In summary, the justification around stateless JSF is that, if it is possible
to cut the build view time from a request, there will be an improvement from
both speed and memory perspective. This is true, but only to some point,
because the response time for a request is given by the build view,
validation/invoke application and render response time.
To get to the same goal, without sacrifice JSF stateful behavior, other
improvements has been already done (cache EL expressions, cache ids, make tree
structure lighter, ...). The idea is cache that "stateless information" into a
place where it can be reused effectively, which in this case is inside Facelet
abstract syntax tree (AST). This has worked well so far. The side effects of
enable these optimizations has been analysed, and there is a good understanding
about this.
In few words, the basic idea about stateless JSF as proposed originally by Rudi
Simic in his blog is this:
Mark the view as stateless using some attribute.
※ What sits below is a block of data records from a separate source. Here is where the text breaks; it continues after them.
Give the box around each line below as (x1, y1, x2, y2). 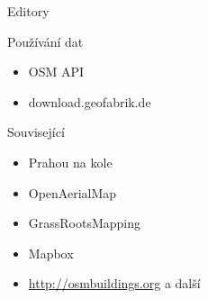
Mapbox (28, 243, 74, 262)
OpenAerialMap (28, 183, 117, 202)
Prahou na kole (28, 152, 113, 171)
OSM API (28, 62, 85, 81)
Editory (7, 2, 50, 20)
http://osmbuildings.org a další (28, 274, 201, 293)
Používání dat (7, 32, 84, 50)
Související (7, 122, 65, 141)
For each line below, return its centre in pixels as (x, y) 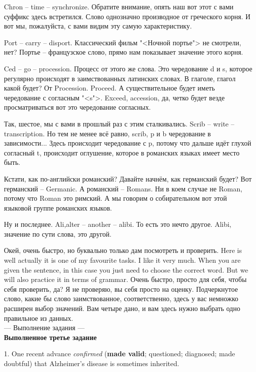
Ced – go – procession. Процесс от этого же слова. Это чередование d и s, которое (128, 68)
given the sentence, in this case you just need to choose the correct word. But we (126, 269)
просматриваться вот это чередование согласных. (77, 107)
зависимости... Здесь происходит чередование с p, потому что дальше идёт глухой (128, 143)
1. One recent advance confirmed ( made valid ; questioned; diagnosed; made (120, 354)
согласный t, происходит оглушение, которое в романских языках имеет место (122, 152)
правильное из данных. (39, 318)
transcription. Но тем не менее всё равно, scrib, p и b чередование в (108, 133)
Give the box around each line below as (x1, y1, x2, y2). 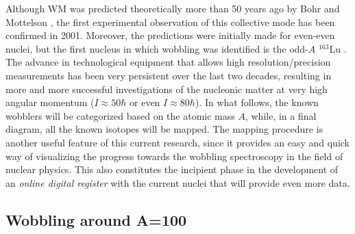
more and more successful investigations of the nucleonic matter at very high (5, 81, 328, 96)
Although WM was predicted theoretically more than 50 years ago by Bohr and (5, 1, 340, 15)
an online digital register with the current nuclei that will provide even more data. (5, 175, 350, 190)
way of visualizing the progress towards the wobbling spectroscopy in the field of (5, 148, 343, 163)
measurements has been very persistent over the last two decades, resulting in (5, 68, 332, 82)
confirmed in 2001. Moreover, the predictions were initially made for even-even (5, 28, 335, 42)
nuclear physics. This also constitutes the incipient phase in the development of (5, 162, 339, 177)
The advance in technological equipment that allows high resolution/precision (5, 55, 331, 69)
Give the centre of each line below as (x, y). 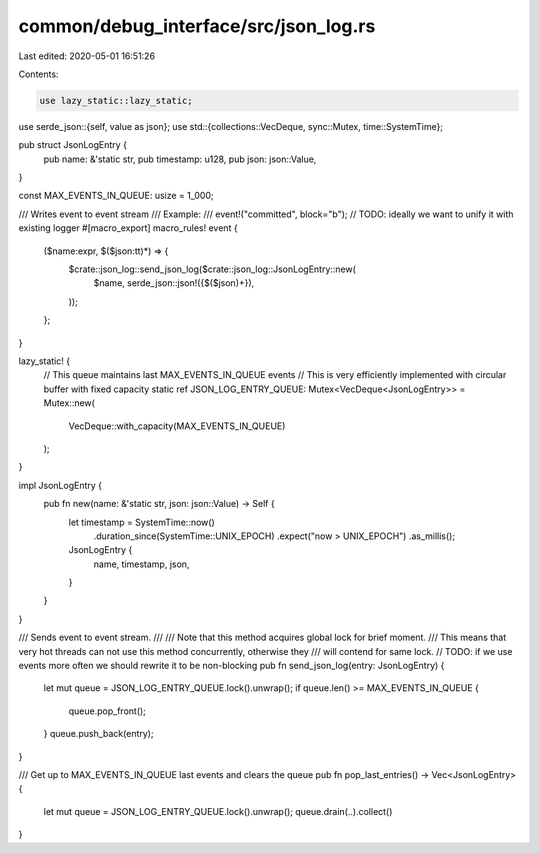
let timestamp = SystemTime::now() (141, 522)
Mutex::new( (69, 403)
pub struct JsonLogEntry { (72, 145)
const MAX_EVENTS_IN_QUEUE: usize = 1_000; (116, 196)
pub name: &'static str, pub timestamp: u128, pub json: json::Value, (180, 159)
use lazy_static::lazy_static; (116, 100)
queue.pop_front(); (107, 711)
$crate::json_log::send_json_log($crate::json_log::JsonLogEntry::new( (212, 269)
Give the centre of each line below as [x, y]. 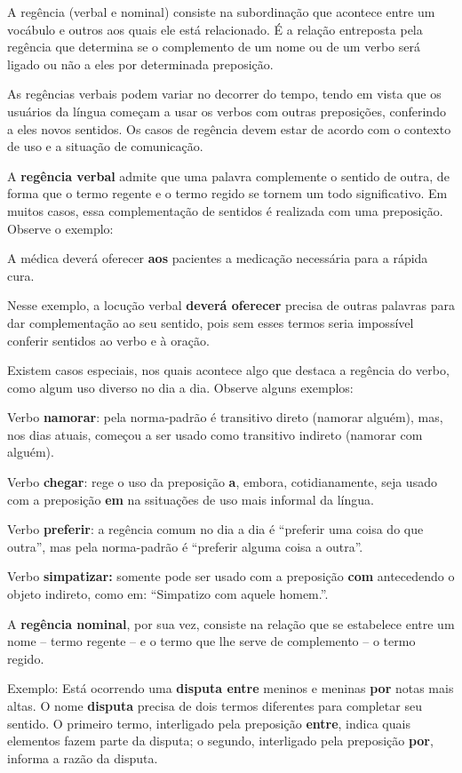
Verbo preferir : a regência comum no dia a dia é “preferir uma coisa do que [215, 529]
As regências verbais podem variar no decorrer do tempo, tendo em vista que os [224, 94]
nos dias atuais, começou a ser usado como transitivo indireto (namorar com [215, 434]
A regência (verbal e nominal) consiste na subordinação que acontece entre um [221, 12]
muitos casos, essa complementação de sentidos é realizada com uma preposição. [225, 210]
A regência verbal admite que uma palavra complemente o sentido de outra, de [228, 175]
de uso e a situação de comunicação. [105, 146]
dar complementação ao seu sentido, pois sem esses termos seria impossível [211, 322]

Use a pool of views, because views are not thread safe.
Before store the view in the pool, use a visitTree call to reset the fields.
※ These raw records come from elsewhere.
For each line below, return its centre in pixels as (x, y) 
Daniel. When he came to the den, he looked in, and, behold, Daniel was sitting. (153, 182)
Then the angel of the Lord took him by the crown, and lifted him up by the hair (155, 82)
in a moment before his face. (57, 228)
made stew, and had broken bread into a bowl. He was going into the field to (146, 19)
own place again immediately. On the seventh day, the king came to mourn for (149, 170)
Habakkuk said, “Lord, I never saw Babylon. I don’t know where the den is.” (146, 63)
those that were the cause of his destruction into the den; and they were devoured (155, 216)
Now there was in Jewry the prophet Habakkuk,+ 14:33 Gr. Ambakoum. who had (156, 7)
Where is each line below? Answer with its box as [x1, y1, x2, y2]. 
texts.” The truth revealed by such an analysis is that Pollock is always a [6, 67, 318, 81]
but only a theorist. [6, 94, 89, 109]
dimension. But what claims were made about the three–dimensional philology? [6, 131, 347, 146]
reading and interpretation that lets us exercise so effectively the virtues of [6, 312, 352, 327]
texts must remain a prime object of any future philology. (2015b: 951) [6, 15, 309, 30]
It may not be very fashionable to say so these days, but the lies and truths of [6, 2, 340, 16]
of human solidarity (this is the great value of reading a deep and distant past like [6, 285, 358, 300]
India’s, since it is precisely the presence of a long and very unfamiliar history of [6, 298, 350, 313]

Unfortunately, it was quickly found that the implementation proposed requires a
better view pool and try to reset the fields is not fail-safe, because the
component tree also stores more than just the input field values. Additionally,
it doesn't provide a way to use it for dynamic views.
Provide a thread safe implementation of UIComponent that can be reused across
threads is not a good solution, because anyway there is some information that
is inside UIComponent and should be stored per thread, and precisely
UIComponent is a place specifically designed to store that information.
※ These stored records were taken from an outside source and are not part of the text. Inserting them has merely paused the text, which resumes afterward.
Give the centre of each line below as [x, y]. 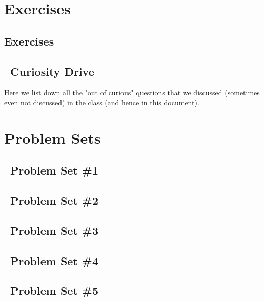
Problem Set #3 [55, 230]
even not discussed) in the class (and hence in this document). [102, 102]
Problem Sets [53, 137]
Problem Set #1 [55, 170]
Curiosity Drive [52, 71]
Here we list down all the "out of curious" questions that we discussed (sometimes [132, 92]
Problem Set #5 [55, 291]
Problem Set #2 [55, 200]
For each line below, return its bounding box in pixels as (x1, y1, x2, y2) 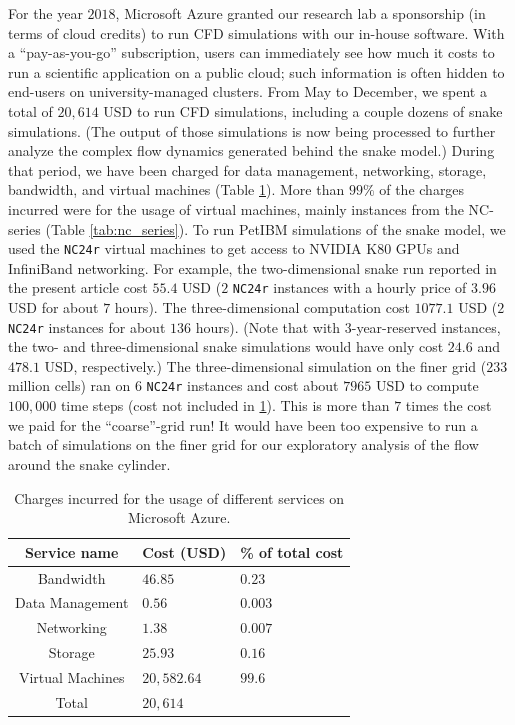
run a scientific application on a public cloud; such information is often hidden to (8, 61, 505, 82)
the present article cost (8, 277, 148, 298)
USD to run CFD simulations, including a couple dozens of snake (103, 100, 503, 121)
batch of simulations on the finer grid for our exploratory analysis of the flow (8, 434, 479, 455)
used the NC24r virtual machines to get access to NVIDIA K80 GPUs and (8, 238, 460, 259)
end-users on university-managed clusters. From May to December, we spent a (8, 81, 487, 102)
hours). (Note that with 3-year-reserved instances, (195, 316, 501, 337)
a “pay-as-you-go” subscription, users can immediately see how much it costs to (8, 42, 495, 63)

Based on the previous background, the big question is if a solution based on
object pooling pattern can be done effectively for a web framework like JSF. A
good description of the technique and its trade-off can be found at:
http://en.wikipedia.org/wiki/Object_pool_pattern
In few words, the proposal is go "Beyond JSF Stateless Mode", and instead blame
the state, make it your friend. Let's just take advantage of the stateful
nature of JSF to allow reuse views fully or partially.
How?
- PSS algorithm can be used to check if a view has been modified or not,
checking its state. So, it can be used to check which components has state, and
if it is possible to provide a way to reset the state of a component to the
initial state set by the first markInitialState(), restore the state is
possible.
-If the view cannot be reset fully, it is possible to use facelets refreshing
algorithm and reuse a view partially.
- Add some additional code to recover a view instance when it is discarded, and
store it into the view pool. This requires some changes over
NavigationHandlerImpl, because it is not possible to reuse a view and store it
in the pool that is still on usage, so it is necessary to do a "deferred
navigation", changing the default ActionListenerImpl and ensure
handleNavigation() is called before end invoke application phase but outside
the visitTree() call.
- In MyFaces there exists the concept of FaceletState. It is possible to use
this concept and cache even dynamic views, because each different FaceletState
can identify an specific view structure.